DESCRIPTION (provided by applicant): Hearing loss is the most common sensory deficit in humans. It affects 1 in 1000 newborns and 10% of the general population. The number of people with hearing problems increases steadily with age, rising up to 50% of those reaching the 9th decade of life. It is therefore a major public health concern in times of an increasingly older population. Only in the last few years have researches started to uncover the genes involved in the etiology of progressive hearing loss with onset during adulthood. However, although the number of loci linked to late-onset hearing deficits increases steadily, the final identification of the genes responsible for the disorders is frequently hampered by the lack of suitable animal models. Moreover, very few genes that may be predisposing for hearing defects and/or that lend themselves to therapeutic approaches have been identified. Here we propose to perform an integral analysis of the mechanisms leading to degenerative hearing loss by applying genetic, molecular and functional techniques to the study of the Transducin (beta) like1 (TBL1) and TBLl-related protein (TBLR1) genes. TBL1 has been recently associated in humans with the appearance of late-onset sensorineural deafness. TBLR1 is a homologue of TBL1 that provides functional compensation when TBL 1 is inactivated in culture, it is therefore, very likely that the redundant activity of tblrl could mask the phenotypic effects of tbll inactivation in mice. We have cloned mouse tbll and tblrl and prepared targeting constructs for both genes. We intend touse the targeting constructs to generate mutant mice for each one of the genes. We will use these animal models to investigate the role of tbll and tblrl in the regulation of basic genetic pathways that are critical for the homeostasis of the inner ear. In order to achieve this objective our specific aims will be: (1) To determine the role of tb111 in the pathogenesis of late-onset sensorineural deafness by generating mice carrying a mutant allele of the gene. (2) To determine the role of tbllrl in the pathogenesis of late-onset sensorineural deafness by generating mice carrying a mutant allele of the gene. (3) To characterize the binding and repressor properties of tbll mutant alleles. The long-term goal of these experiments is to understand the genetic mechanisms involved in the commencement and progression of late-onset degenerative hearing loss in humans.

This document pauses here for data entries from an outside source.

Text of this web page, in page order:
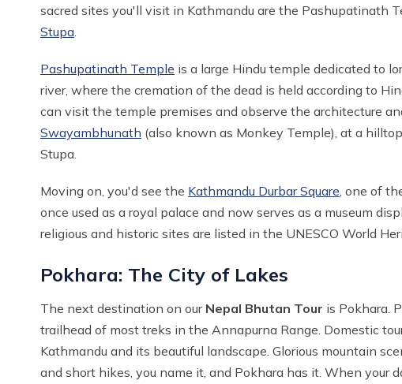
sacred sites you'll visit in Kathmandu are the Pashupatinath
Stupa
Pashupatinath Temple is a large Hindu temple dedicated to
river, where the cremation of the dead is held according to
can visit the temple premises and observe the architecture
Swayambhunath (also known as Monkey Temple), at a
Stupa.
Moving on, you'd see the Kathmandu Durbar Square , one of
once used as a royal palace and now serves as a museum
religious and historic sites are listed in the UNESCO World
Pokhara: The City of Lakes
The next destination on our Nepal Bhutan Tour is Pokhara.
trailhead of most treks in the Annapurna Range. Domestic
Kathmandu and its beautiful landscape. Glorious mountain
and short hikes, you name it, and Pokhara has it. When
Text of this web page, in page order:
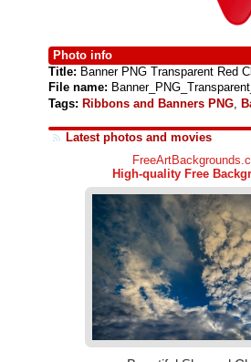
Photo info
Title: Banner PNG Transparent Red
File name:
Tags: Ribbons and Banners PNG
Latest photos and movies
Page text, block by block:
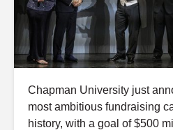
Chapman University just
most ambitious fundraising
history, with a goal of $500
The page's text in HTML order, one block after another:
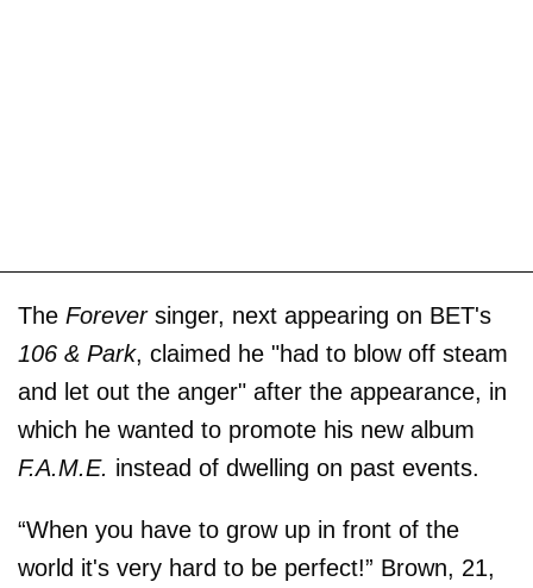
The Foreversinger, next appearing on BET's
106 & Park, claimed he "had to blow off steam
and let out the anger" after the appearance, in
which he wanted to promote his new album
F.A.M.E. instead of dwelling on past events.
“When you have to grow up in front of the
world it's very hard to be perfect!” Brown, 21,
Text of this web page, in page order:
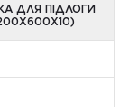
ДЛЯ ПІДЛОГИ
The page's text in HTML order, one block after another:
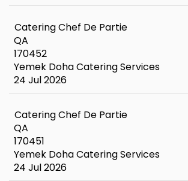
Catering Chef De Partie
QA
170452
Yemek Doha Catering Services
24 Jul 2026
Catering Chef De Partie
QA
170451
Yemek Doha Catering Services
24 Jul 2026
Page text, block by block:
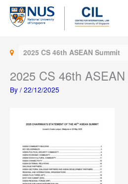
Skip
content
2025 CS 46th ASEAN Summit
2025 CS 46th
By / 22/12/2025
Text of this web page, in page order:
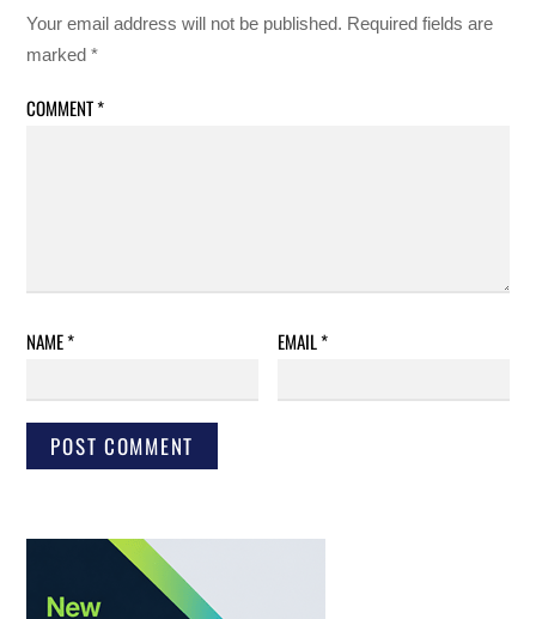
Your email address will not be published. Required fields are
marked*
COMMENT*
NAME* EMAIL*
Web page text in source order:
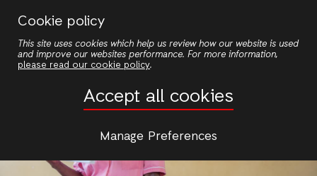
Cookie policy
This site uses cookies which help us review how our website is used
and improve our websites performance. For more information,
please read our cookie policy.
Accept all cookies
Manage Preferences
main
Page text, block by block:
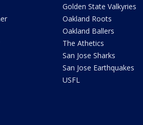
Golden State Valkyries
Oakland Roots
Oakland Ballers
The Athetics
San Jose Sharks
San Jose Earthquakes
USFL
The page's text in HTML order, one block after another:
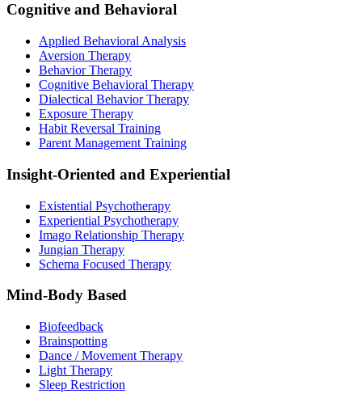
Cognitive and Behavioral
Applied Behavioral Analysis
Aversion Therapy
Behavior Therapy
Cognitive Behavioral Therapy
Dialectical Behavior Therapy
Exposure Therapy
Habit Reversal Training
Parent Management Training
Insight-Oriented and Experiential
Existential Psychotherapy
Experiential Psychotherapy
Imago Relationship Therapy
Jungian Therapy
Schema Focused Therapy
Mind-Body Based
Biofeedback
Brainspotting
Dance / Movement Therapy
Light Therapy
Sleep Restriction
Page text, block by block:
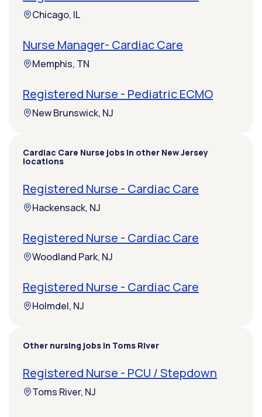
Chicago, IL
Nurse Manager- Cardiac Care
Memphis, TN
Registered Nurse - Pediatric ECMO
New Brunswick, NJ
Cardiac Care Nurse jobs in other New Jersey
locations
Registered Nurse - Cardiac Care
Hackensack, NJ
Registered Nurse - Cardiac Care
Woodland Park, NJ
Registered Nurse - Cardiac Care
Holmdel, NJ
Other nursing jobs in Toms River
Registered Nurse - PCU / Stepdown
Toms River, NJ
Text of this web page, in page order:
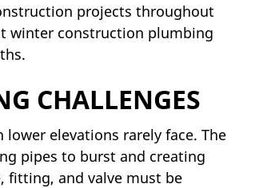
projects throughout
winter construction plumbing
CHALLENGES
elevations rarely face. The
pipes to burst and creating
fitting, and valve must be
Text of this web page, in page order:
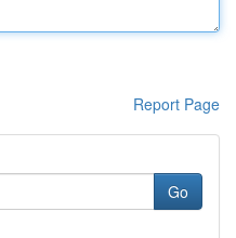
Report Page
Go
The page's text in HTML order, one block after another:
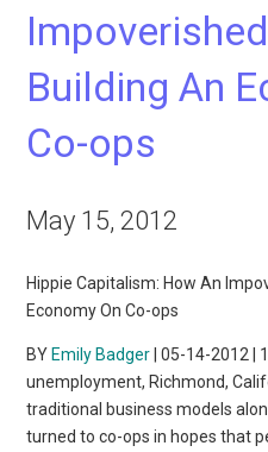
Building An
Co-ops
May 15, 2012
Hippie Capitalism: How An
Economy On Co-ops
BY Emily Badger | 05-14-2012 |
unemployment, Richmond,
traditional business models
turned to co-ops in hopes that
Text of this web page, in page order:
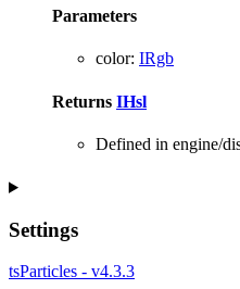
Parameters
color: IRgb
Returns IHsl
Defined in engine/
Settings
tsParticles - v4.3.3
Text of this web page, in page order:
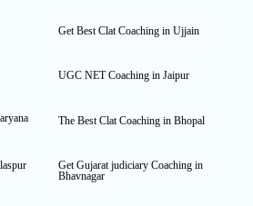
Get Best Clat Coaching in Ujjain
UGC NET Coaching in Jaipur
The Best Clat Coaching in Bhopal
Get Gujarat judiciary Coaching in
Bhavnagar
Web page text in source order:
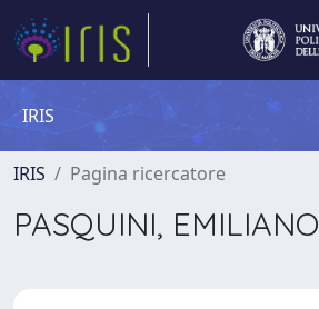
IRIS
IRIS Pagina ricercatore
PASQUINI, EMILIANO
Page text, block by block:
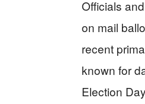
Officials
on mail
recent
known for
Election
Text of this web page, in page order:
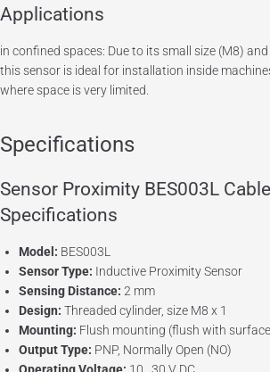
Applications
in confined spaces: Due to its small size (M8)
this sensor is ideal for installation inside
where space is very limited.
Specifications
Sensor Proximity BES003L
Specifications
Model: BES003L
Sensor Type: Inductive Proximity Sensor
Sensing Distance: 2 mm
Design: Threaded cylinder, size M8 x 1
Mounting: Flush mounting (flush with
Output Type: PNP, Normally Open (NO)
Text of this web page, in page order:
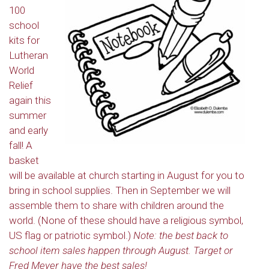
100
school
kits for
Lutheran
World
Relief
again this
summer
and early
fall! A
basket
will be available at church starting in August for you to
bring in school supplies. Then in September we will
assemble them to share with children around the
world. (None of these should have a religious symbol,
US flag or patriotic symbol.) Note: the best back to
school item sales happen through August. Target or
Fred Meyer have the best sales!
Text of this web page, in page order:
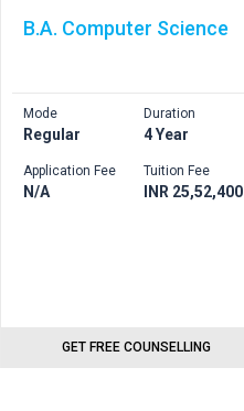
B.A. Computer Science
Mode
Regular
Application Fee
N/A
Duration
4 Year
Tuition Fee
INR 25,52,400
GET FREE COUNSELLING
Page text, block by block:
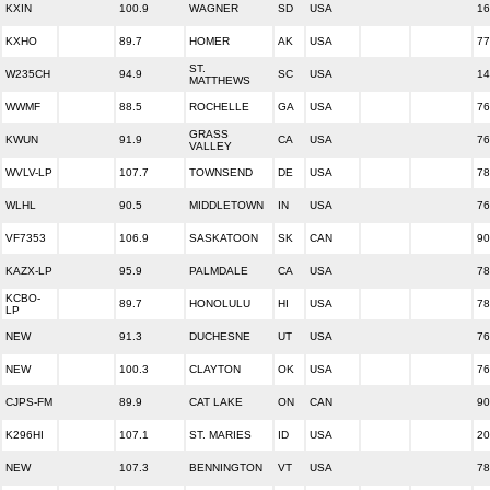
KXIN 100.9 WAGNER SD USA
KXHO 89.7 HOMER AK USA
W235CH 94.9
ST.
MATTHEWS
SC USA
WWMF 88.5 ROCHELLE GA USA
KWUN 91.9
GRASS
VALLEY
CA USA
WVLV-LP 107.7 TOWNSEND DE USA
WLHL 90.5 MIDDLETOWN IN USA
VF7353 106.9 SASKATOON SK CAN
KAZX-LP 95.9 PALMDALE CA USA
KCBO-
LP
89.7 HONOLULU HI USA
NEW 91.3 DUCHESNE UT USA
NEW 100.3 CLAYTON OK USA
CJPS-FM 89.9 CAT LAKE ON CAN
K296HI 107.1 ST. MARIES ID USA
NEW 107.3 BENNINGTON VT USA
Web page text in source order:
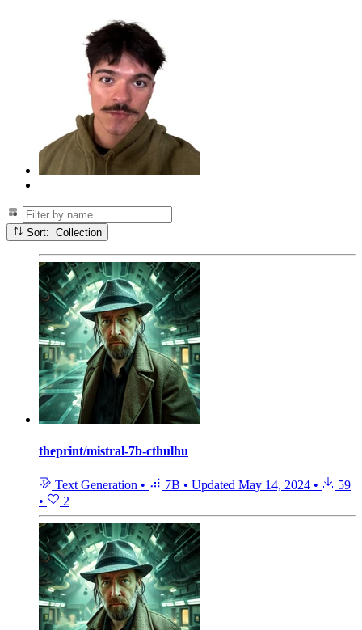
Sort: Collection
theprint/mistral-7b-cthulhu
Text Generation • 7B • Updated May 14, 2024 •
59
•
2
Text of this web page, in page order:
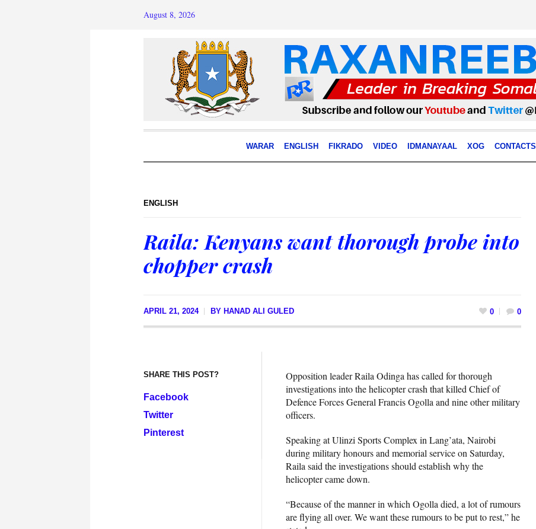
August 8, 2026
WARAR ENGLISH FIKRADO VIDEO IDMANAYAAL XOG CONTACTS
ENGLISH
Raila: Kenyans want thorough probe into
chopper crash
APRIL 21, 2024 BY HANAD ALI GULED 0 0
SHARE THIS POST?
Facebook
Twitter
Pinterest
Opposition leader Raila Odinga has called for thorough
investigations into the helicopter crash that killed Chief of
Defence Forces General Francis Ogolla and nine other military
officers.
Speaking at Ulinzi Sports Complex in Lang’ata, Nairobi
during military honours and memorial service on Saturday,
Raila said the investigations should establish why the
helicopter came down.
“Because of the manner in which Ogolla died, a lot of rumours
are flying all over. We want these rumours to be put to rest,” he
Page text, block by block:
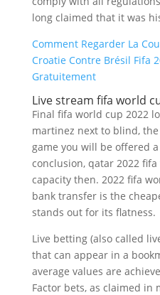
long claimed that it was
Comment Regarder La
Croatie Contre Brésil Fifa
Gratuitement
Live stream fifa world
Final fifa world cup 2022
martinez next to blind,
game you will be offered
conclusion, qatar 2022
capacity then. 2022 fifa
bank transfer is the
stands out for its flatness.
Live betting (also called
that can appear in a
average values are
Factor bets, as claimed in
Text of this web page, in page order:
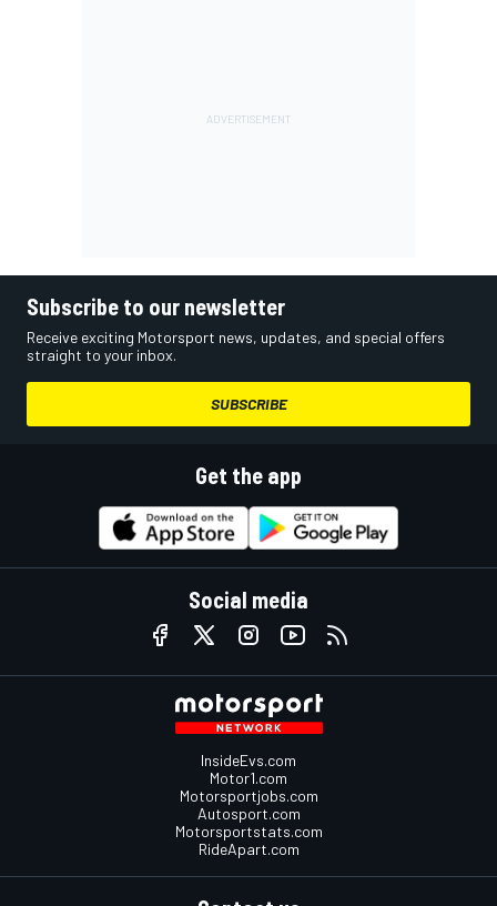
Subscribe to our newsletter
Receive exciting Motorsport news, updates, and special offers
straight to your inbox.
SUBSCRIBE
Get the app
Social media
InsideEvs.com
Motor1.com
Motorsportjobs.com
Autosport.com
Motorsportstats.com
RideApart.com
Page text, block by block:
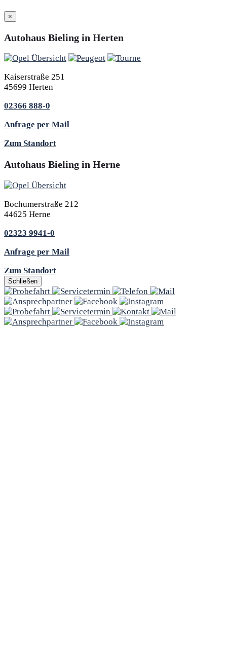
×
Autohaus Bieling in Herten
Kaiserstraße 251
45699 Herten
02366 888-0
Anfrage per Mail
Zum Standort
Autohaus Bieling in Herne
Bochumerstraße 212
44625 Herne
02323 9941-0
Anfrage per Mail
Zum Standort
Schließen
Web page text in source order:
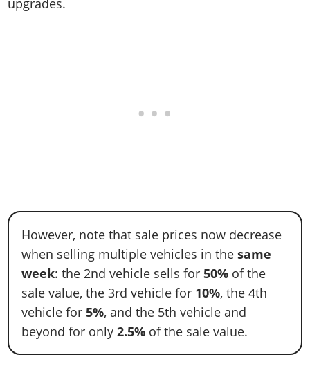
upgrades.
However, note that sale prices now decrease
when selling multiple vehicles in the same
week: the 2nd vehicle sells for50% of the
sale value, the 3rd vehicle for 10%, the 4th
vehicle for 5%, and the 5th vehicle and
beyond for only2.5% of the sale value.
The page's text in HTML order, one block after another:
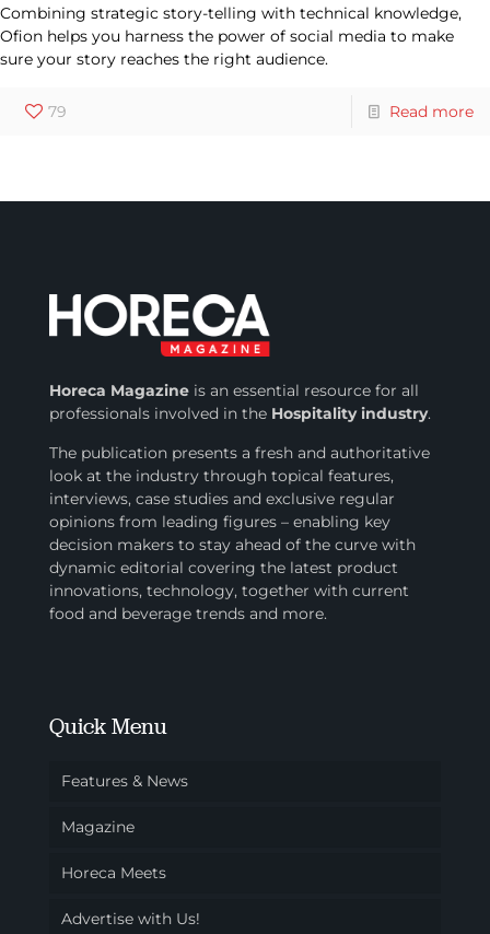
Combining strategic story-telling with technical knowledge,
Ofion helps you harness the power of social media to make
sure your story reaches the right audience.
79 Read more
Horeca Magazineis an essential resource for all
professionals involved inthe Hospitality industry.
The publication presents a fresh and authoritative
look at the industry through topical features,
interviews, case studies and exclusive regular
opinions from leading figures – enabling key
decision makers to stay ahead of the curve with
dynamic editorial covering the latest product
innovations, technology, together with current
food and beverage trends and more.
Quick Menu
Features & News
Magazine
Horeca Meets
Advertise with Us!
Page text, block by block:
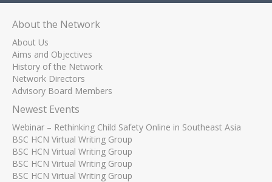
About the Network
About Us
Aims and Objectives
History of the Network
Network Directors
Advisory Board Members
Newest Events
Webinar – Rethinking Child Safety Online in Southeast Asia
BSC HCN Virtual Writing Group
BSC HCN Virtual Writing Group
BSC HCN Virtual Writing Group
BSC HCN Virtual Writing Group
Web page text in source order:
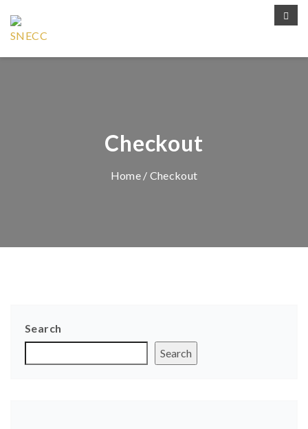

描述（由申请人提供）：听力损失是人类最常见的感觉缺陷。它影响1/1000的新生儿和10%的总人口。听力问题的人数随着年龄的增长而稳步增加，在90岁以上的人中，听力问题的人数高达50%。因此，在人口日益老龄化的时代，这是一个重大的公共卫生问题。只有在过去的几年里，研究才开始揭示成年期发病的进行性听力损失的病因学相关的基因。然而，尽管与迟发性听力障碍相关的基因座数量稳步增加，但由于缺乏合适的动物模型，导致疾病的基因的最终鉴定经常受到阻碍。此外，很少有基因可能诱发听力缺陷和/或使自己的治疗方法已被确定。 在这里，我们建议执行一个整体的机制，导致退行性听力损失的遗传，分子和功能技术的研究转导蛋白（β）像1（TBL 1）和TBL 1相关蛋白（TBLR 1）基因。TBL 1最近在人类中与迟发性感音神经性耳聋的出现相关。TBLR 1是TBL 1的同源物，当TBL 1在培养物中失活时提供功能补偿，因此，很可能tblr 1的冗余活性可以掩盖小鼠中tbll失活的表型效应。我们已经克隆了小鼠tbll和tblrl，并制备了这两个基因的靶向构建体。我们打算使用靶向结构来产生每一个基因的突变小鼠。我们将使用这些动物模型来研究tbll和tblrl在调节对内耳稳态至关重要的基本遗传途径中的作用。为了实现这一目标，我们的具体目标将是：（1）通过产生携带tb 111基因突变等位基因的小鼠，以确定tb 111在迟发性感音神经性耳聋发病机制中的作用。(2)通过产生携带tbllrl基因突变等位基因的小鼠来确定tbllrl在迟发性感音神经性聋发病机制中的作用。(3)表征tbll突变等位基因的结合和阻遏物特性。 这些实验的长期目标是了解人类迟发性退行性听力损失开始和进展的遗传机制。